Input records below:

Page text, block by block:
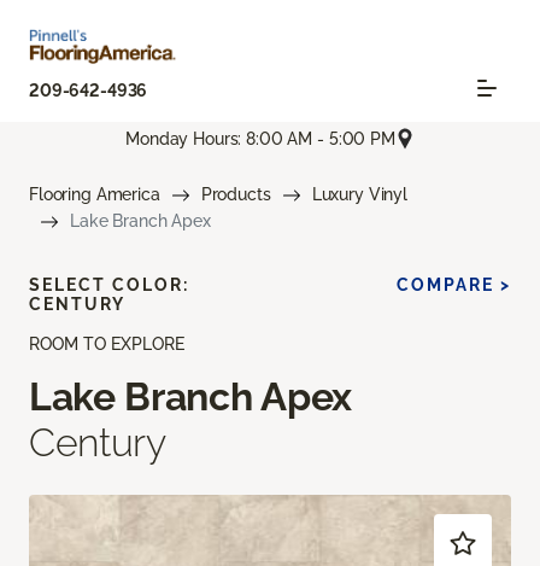
209-642-4936
Monday Hours: 8:00 AM - 5:00 PM
Flooring America Products
Luxury Vinyl
Lake Branch Apex
ROOM TO EXPLORE
Lake Branch Apex
Century
SELECT COLOR:
CENTURY
COMPARE >
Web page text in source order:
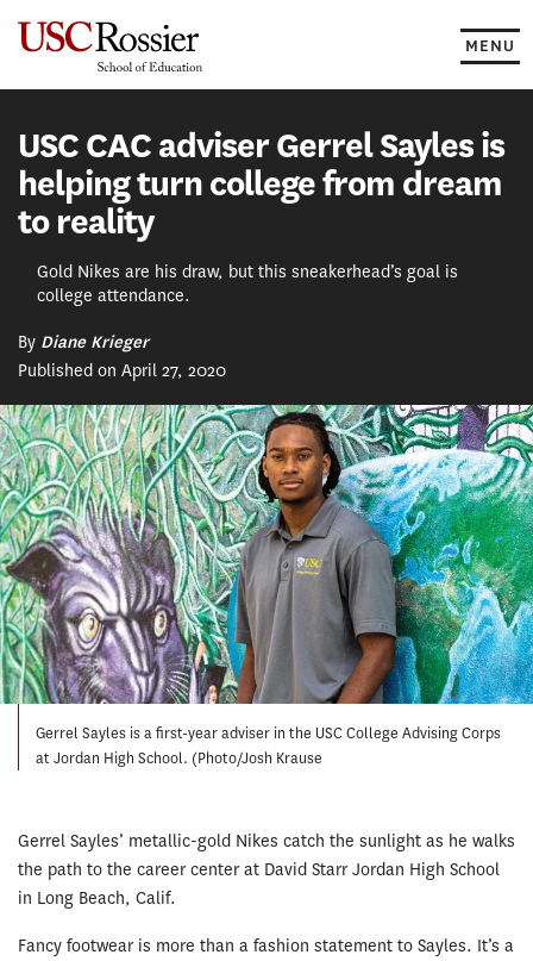
MENU
USC CAC adviser Gerrel Sayles is
helping turn college from dream
to reality
Gold Nikes are his draw, but this sneakerhead’s goal is
college attendance.
By Diane Krieger
Published on April 27, 2020
Gerrel Sayles is a first-year adviser in the USC College Advising Corps
at Jordan High School. (Photo/Josh Krause
Gerrel Sayles’ metallic-gold Nikes catch the sunlight as he walks
the path to the career center at David Starr Jordan High School
in Long Beach, Calif.
Fancy footwear is more than a fashion statement to Sayles. It’s a
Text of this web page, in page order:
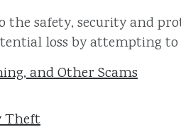
safety, security and
loss by attempting
and Other Scams
Theft
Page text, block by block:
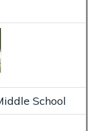
School
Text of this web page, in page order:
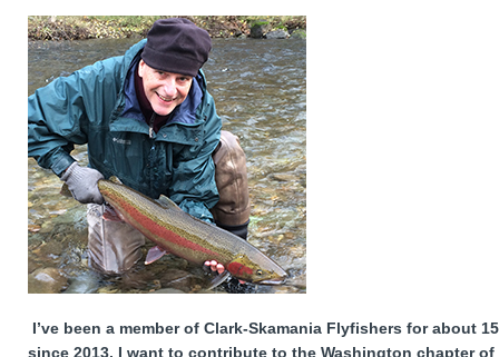
I’ve been a member of Clark-Skamania Flyfishers for about
since 2013. I want to contribute to the Washington chapter
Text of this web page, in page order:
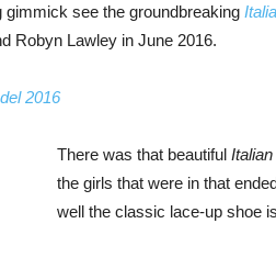
see the groundbreaking
Robyn Lawley in June 2016.
2016
There was that beautiful
the girls that were in that
well the classic lace-up shoe
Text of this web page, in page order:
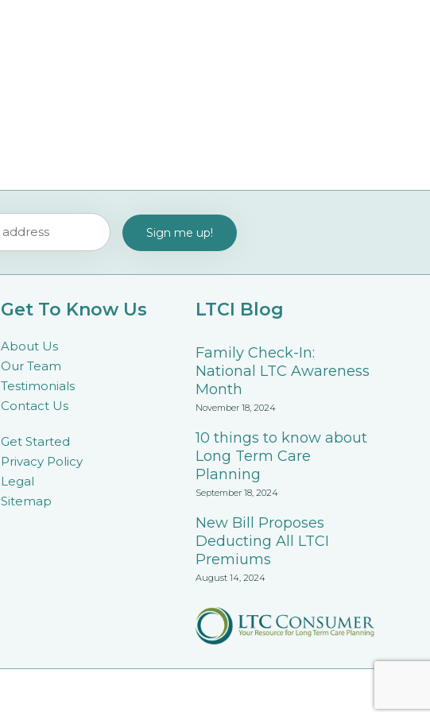
Get To Know Us
About Us
Our Team
Testimonials
Contact Us
Get Started
Privacy Policy
Legal
Sitemap
LTCI Blog
Family Check-In:
National LTC Awareness
Month
November 18, 2024
10 things to know about
Long Term Care
Planning
September 18, 2024
New Bill Proposes
Deducting All LTCI
Premiums
August 14, 2024
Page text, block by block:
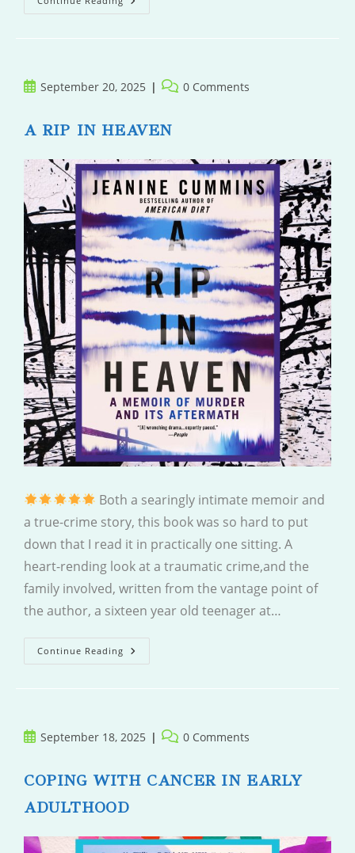
Offer
PostSeptember 20, 2025
Post 0 Comments
A RIP IN HEAVEN
Both a searingly intimate memoir and
a true-crime story, this book was so hard to put
down that I read it in practically one sitting. A
heart-rending look at a traumatic crime,and the
family involved, written from the vantage point of
the author, a sixteen year old teenager at…
Continue Reading
Rip
PostSeptember 18, 2025
Post 0 Comments
COPING WITH CANCER IN EARLY
ADULTHOOD
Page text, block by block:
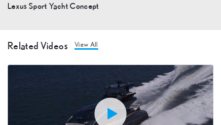
Lexus Sport Yacht Concept
Related Videos View All
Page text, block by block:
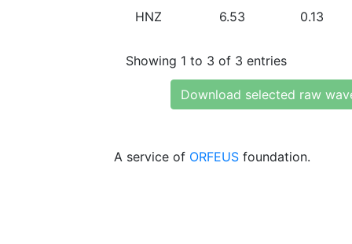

End of Input records.

About this task
Print the listing word for word, but omit the pictures.

Result of the exercise
Page text, block by block:
209-642-4936
Monday Hours: 8:00 AM - 5:00 PM
Flooring America Products
Luxury Vinyl
Lake Branch Apex
ROOM TO EXPLORE
Lake Branch Apex
Century
SELECT COLOR:
CENTURY
COMPARE >
Web page text in source order:
MENU
USC CAC adviser Gerrel Sayles is
helping turn college from dream
to reality
Gold Nikes are his draw, but this sneakerhead’s goal is
college attendance.
By Diane Krieger
Published on April 27, 2020
Gerrel Sayles is a first-year adviser in the USC College Advising Corps
at Jordan High School. (Photo/Josh Krause
Gerrel Sayles’ metallic-gold Nikes catch the sunlight as he walks
the path to the career center at David Starr Jordan High School
in Long Beach, Calif.
Fancy footwear is more than a fashion statement to Sayles. It’s a
Text of this web page, in page order:
safety, security and
loss by attempting
and Other Scams
Theft
Page text, block by block:
School
Text of this web page, in page order:
I’ve been a member of Clark-Skamania Flyfishers for about
since 2013. I want to contribute to the Washington chapter
Text of this web page, in page order:
see the groundbreaking
Robyn Lawley in June 2016.
2016
There was that beautiful
the girls that were in that
well the classic lace-up shoe
Text of this web page, in page order:
Get To Know Us
About Us
Our Team
Testimonials
Contact Us
Get Started
Privacy Policy
Legal
Sitemap
LTCI Blog
Family Check-In:
National LTC Awareness
Month
November 18, 2024
10 things to know about
Long Term Care
Planning
September 18, 2024
New Bill Proposes
Deducting All LTCI
Premiums
August 14, 2024
Page text, block by block:
Offer
PostSeptember 20, 2025
Post 0 Comments
A RIP IN HEAVEN
Both a searingly intimate memoir and
a true-crime story, this book was so hard to put
down that I read it in practically one sitting. A
heart-rending look at a traumatic crime,and the
family involved, written from the vantage point of
the author, a sixteen year old teenager at…
Continue Reading
Rip
PostSeptember 18, 2025
Post 0 Comments
COPING WITH CANCER IN EARLY
ADULTHOOD
Page text, block by block:
Lexus Sport Yacht Concept
Related Videos View All
Page text, block by block:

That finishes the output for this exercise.